# DIRECTIONS FOR THIS TASK
Your job is to reproduce all of the data exactly.

Extracted records
--

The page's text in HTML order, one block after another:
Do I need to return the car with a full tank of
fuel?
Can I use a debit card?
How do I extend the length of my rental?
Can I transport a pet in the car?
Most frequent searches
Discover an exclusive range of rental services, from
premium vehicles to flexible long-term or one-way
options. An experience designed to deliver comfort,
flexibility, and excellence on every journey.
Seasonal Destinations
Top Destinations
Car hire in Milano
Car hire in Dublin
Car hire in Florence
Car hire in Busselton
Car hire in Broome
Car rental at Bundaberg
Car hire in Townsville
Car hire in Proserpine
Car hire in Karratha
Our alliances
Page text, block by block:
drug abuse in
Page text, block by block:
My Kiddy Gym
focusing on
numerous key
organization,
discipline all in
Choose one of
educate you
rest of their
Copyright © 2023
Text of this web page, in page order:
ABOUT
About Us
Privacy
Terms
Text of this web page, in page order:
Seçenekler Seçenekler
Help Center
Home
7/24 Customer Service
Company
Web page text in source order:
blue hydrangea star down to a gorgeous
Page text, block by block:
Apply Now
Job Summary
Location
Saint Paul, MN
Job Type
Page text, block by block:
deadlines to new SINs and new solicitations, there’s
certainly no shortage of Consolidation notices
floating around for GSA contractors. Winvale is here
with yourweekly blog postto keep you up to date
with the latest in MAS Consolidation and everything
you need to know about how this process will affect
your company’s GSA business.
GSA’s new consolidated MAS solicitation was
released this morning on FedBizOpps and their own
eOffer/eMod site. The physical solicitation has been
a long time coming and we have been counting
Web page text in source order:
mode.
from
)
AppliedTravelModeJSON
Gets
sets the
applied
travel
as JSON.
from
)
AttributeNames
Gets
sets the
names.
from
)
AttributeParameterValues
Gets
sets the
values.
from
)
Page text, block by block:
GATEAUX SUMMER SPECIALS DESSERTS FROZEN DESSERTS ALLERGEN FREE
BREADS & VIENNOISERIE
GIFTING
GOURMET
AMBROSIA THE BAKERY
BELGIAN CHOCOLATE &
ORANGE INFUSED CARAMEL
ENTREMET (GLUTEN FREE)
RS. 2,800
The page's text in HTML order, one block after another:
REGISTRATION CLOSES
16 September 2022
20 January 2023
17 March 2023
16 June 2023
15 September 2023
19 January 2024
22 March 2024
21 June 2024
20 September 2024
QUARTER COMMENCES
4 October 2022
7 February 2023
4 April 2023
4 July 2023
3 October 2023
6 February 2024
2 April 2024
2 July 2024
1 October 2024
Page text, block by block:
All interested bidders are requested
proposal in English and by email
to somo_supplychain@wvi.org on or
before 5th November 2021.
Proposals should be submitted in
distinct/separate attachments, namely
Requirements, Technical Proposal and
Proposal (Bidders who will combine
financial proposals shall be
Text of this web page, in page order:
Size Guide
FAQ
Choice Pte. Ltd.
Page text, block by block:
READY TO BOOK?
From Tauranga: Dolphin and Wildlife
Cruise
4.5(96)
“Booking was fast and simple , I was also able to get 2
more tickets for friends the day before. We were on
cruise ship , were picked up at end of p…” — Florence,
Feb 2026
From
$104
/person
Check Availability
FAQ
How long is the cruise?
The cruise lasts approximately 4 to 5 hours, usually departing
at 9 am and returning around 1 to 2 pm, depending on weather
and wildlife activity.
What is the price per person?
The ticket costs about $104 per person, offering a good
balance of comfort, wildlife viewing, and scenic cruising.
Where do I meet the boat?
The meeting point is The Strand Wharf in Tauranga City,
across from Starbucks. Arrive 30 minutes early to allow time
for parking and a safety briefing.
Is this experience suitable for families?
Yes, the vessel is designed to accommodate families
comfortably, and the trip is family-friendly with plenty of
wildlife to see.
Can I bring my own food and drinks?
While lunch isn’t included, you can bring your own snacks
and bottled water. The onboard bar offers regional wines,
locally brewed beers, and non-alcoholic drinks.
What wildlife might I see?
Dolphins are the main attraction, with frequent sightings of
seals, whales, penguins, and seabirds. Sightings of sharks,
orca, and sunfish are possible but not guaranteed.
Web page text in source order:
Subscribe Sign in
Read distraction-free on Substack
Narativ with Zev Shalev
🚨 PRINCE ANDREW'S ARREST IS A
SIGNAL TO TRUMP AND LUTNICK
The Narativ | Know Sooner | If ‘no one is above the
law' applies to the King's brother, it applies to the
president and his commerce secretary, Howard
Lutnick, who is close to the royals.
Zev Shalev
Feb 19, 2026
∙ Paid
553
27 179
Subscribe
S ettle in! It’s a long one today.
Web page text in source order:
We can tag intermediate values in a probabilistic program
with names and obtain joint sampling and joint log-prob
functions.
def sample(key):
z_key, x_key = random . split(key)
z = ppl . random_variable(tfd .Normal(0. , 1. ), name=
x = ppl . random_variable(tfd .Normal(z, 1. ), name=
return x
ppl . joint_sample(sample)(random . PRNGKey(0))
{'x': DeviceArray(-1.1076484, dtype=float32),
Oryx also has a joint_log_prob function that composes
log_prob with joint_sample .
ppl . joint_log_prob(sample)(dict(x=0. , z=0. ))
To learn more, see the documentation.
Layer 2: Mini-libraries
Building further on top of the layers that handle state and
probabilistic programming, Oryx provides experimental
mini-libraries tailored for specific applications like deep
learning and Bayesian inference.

--

# RESPONSE AREA
The page's text in HTML order, one block after another:
Do I need to return the car with a full tank of
fuel?
Can I use a debit card?
How do I extend the length of my rental?
Can I transport a pet in the car?
Most frequent searches
Discover an exclusive range of rental services, from
premium vehicles to flexible long-term or one-way
options. An experience designed to deliver comfort,
flexibility, and excellence on every journey.
Seasonal Destinations
Top Destinations
Car hire in Milano
Car hire in Dublin
Car hire in Florence
Car hire in Busselton
Car hire in Broome
Car rental at Bundaberg
Car hire in Townsville
Car hire in Proserpine
Car hire in Karratha
Our alliances
Page text, block by block:
drug abuse in
Page text, block by block:
My Kiddy Gym
focusing on
numerous key
organization,
discipline all in
Choose one of
educate you
rest of their
Copyright © 2023
Text of this web page, in page order:
ABOUT
About Us
Privacy
Terms
Text of this web page, in page order:
Seçenekler Seçenekler
Help Center
Home
7/24 Customer Service
Company
Web page text in source order:
blue hydrangea star down to a gorgeous
Page text, block by block:
Apply Now
Job Summary
Location
Saint Paul, MN
Job Type
Page text, block by block:
deadlines to new SINs and new solicitations, there’s
certainly no shortage of Consolidation notices
floating around for GSA contractors. Winvale is here
with yourweekly blog postto keep you up to date
with the latest in MAS Consolidation and everything
you need to know about how this process will affect
your company’s GSA business.
GSA’s new consolidated MAS solicitation was
released this morning on FedBizOpps and their own
eOffer/eMod site. The physical solicitation has been
a long time coming and we have been counting
Web page text in source order:
mode.
from
)
AppliedTravelModeJSON
Gets
sets the
applied
travel
as JSON.
from
)
AttributeNames
Gets
sets the
names.
from
)
AttributeParameterValues
Gets
sets the
values.
from
)
Page text, block by block:
GATEAUX SUMMER SPECIALS DESSERTS FROZEN DESSERTS ALLERGEN FREE
BREADS & VIENNOISERIE
GIFTING
GOURMET
AMBROSIA THE BAKERY
BELGIAN CHOCOLATE &
ORANGE INFUSED CARAMEL
ENTREMET (GLUTEN FREE)
RS. 2,800
The page's text in HTML order, one block after another:
REGISTRATION CLOSES
16 September 2022
20 January 2023
17 March 2023
16 June 2023
15 September 2023
19 January 2024
22 March 2024
21 June 2024
20 September 2024
QUARTER COMMENCES
4 October 2022
7 February 2023
4 April 2023
4 July 2023
3 October 2023
6 February 2024
2 April 2024
2 July 2024
1 October 2024
Page text, block by block:
All interested bidders are requested
proposal in English and by email
to somo_supplychain@wvi.org on or
before 5th November 2021.
Proposals should be submitted in
distinct/separate attachments, namely
Requirements, Technical Proposal and
Proposal (Bidders who will combine
financial proposals shall be
Text of this web page, in page order:
Size Guide
FAQ
Choice Pte. Ltd.
Page text, block by block:
READY TO BOOK?
From Tauranga: Dolphin and Wildlife
Cruise
4.5(96)
“Booking was fast and simple , I was also able to get 2
more tickets for friends the day before. We were on
cruise ship , were picked up at end of p…” — Florence,
Feb 2026
From
$104
/person
Check Availability
FAQ
How long is the cruise?
The cruise lasts approximately 4 to 5 hours, usually departing
at 9 am and returning around 1 to 2 pm, depending on weather
and wildlife activity.
What is the price per person?
The ticket costs about $104 per person, offering a good
balance of comfort, wildlife viewing, and scenic cruising.
Where do I meet the boat?
The meeting point is The Strand Wharf in Tauranga City,
across from Starbucks. Arrive 30 minutes early to allow time
for parking and a safety briefing.
Is this experience suitable for families?
Yes, the vessel is designed to accommodate families
comfortably, and the trip is family-friendly with plenty of
wildlife to see.
Can I bring my own food and drinks?
While lunch isn’t included, you can bring your own snacks
and bottled water. The onboard bar offers regional wines,
locally brewed beers, and non-alcoholic drinks.
What wildlife might I see?
Dolphins are the main attraction, with frequent sightings of
seals, whales, penguins, and seabirds. Sightings of sharks,
orca, and sunfish are possible but not guaranteed.
Web page text in source order:
Subscribe Sign in
Read distraction-free on Substack
Narativ with Zev Shalev
🚨 PRINCE ANDREW'S ARREST IS A
SIGNAL TO TRUMP AND LUTNICK
The Narativ | Know Sooner | If ‘no one is above the
law' applies to the King's brother, it applies to the
president and his commerce secretary, Howard
Lutnick, who is close to the royals.
Zev Shalev
Feb 19, 2026
∙ Paid
553
27 179
Subscribe
S ettle in! It’s a long one today.
Web page text in source order:
We can tag intermediate values in a probabilistic program
with names and obtain joint sampling and joint log-prob
functions.
def sample(key):
z_key, x_key = random . split(key)
z = ppl . random_variable(tfd .Normal(0. , 1. ), name=
x = ppl . random_variable(tfd .Normal(z, 1. ), name=
return x
ppl . joint_sample(sample)(random . PRNGKey(0))
{'x': DeviceArray(-1.1076484, dtype=float32),
Oryx also has a joint_log_prob function that composes
log_prob with joint_sample .
ppl . joint_log_prob(sample)(dict(x=0. , z=0. ))
To learn more, see the documentation.
Layer 2: Mini-libraries
Building further on top of the layers that handle state and
probabilistic programming, Oryx provides experimental
mini-libraries tailored for specific applications like deep
learning and Bayesian inference.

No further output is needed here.